Unmet Needs of Patients With Severe Von Willebrand Disease and Their Caregivers: A Qualitative Study on Current Standard of Care in Canada

OBJECTIVES: Von Willebrand disease (VWD) is a hereditary bleeding disorder linked to a deficiency of von Willebrand factor. The impact of living with VWD and the associated burden of disease management is poorly understood. This study aimed to examine key areas of unmet needs and explore the experiences of patients with severe VWD and their caregivers in Canada.

METHODS: A qualitative study using constant comparison technique for thematic analysis targeted adult patients with severe VWD (self-BAT > 10) and their caregivers. Eligible participants underwent a semi-structured telephone interview and were invited to participate in a virtual focus group. Themes covered included the impact of VWD on daily life, satisfaction with existing therapies, disease management, and new treatment expectations.

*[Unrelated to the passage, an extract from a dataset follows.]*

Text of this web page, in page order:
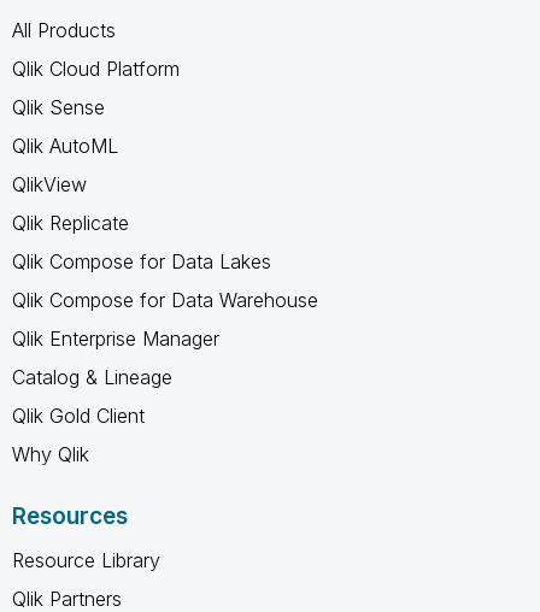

RESULTS: The study included 10 VWD patients (7 females, 3 males) and 2 caregivers. Among patients, 7 reported that VWD negatively impacted their quality of life, particularly due to physical health limitations. Although the majority (7 out of 10) were satisfied with current prophylaxis treatments, 3 patients feared the potential lack of bleed control and the risk of plasma contamination. Half of the patients experienced adverse events and difficulties with product storage and handling. Seven patients (6 females, 1 male) and both caregivers expressed mental health burdens, including stress and anxiety. Females were disproportionately impacted by VWD-related menorrhagia. A common theme among participants was the need for improved education and awareness of VWD among healthcare professionals and the public. Seven patients expressed the need for improved and less invasive treatment administration, while caregivers cited the need for increased support services in accessing healthcare.

CONCLUSIONS: VWD poses significant burdens on the physical health, quality of life, and well-being of patients and caregivers. There is an opportunity to improve available treatment options and optimize care.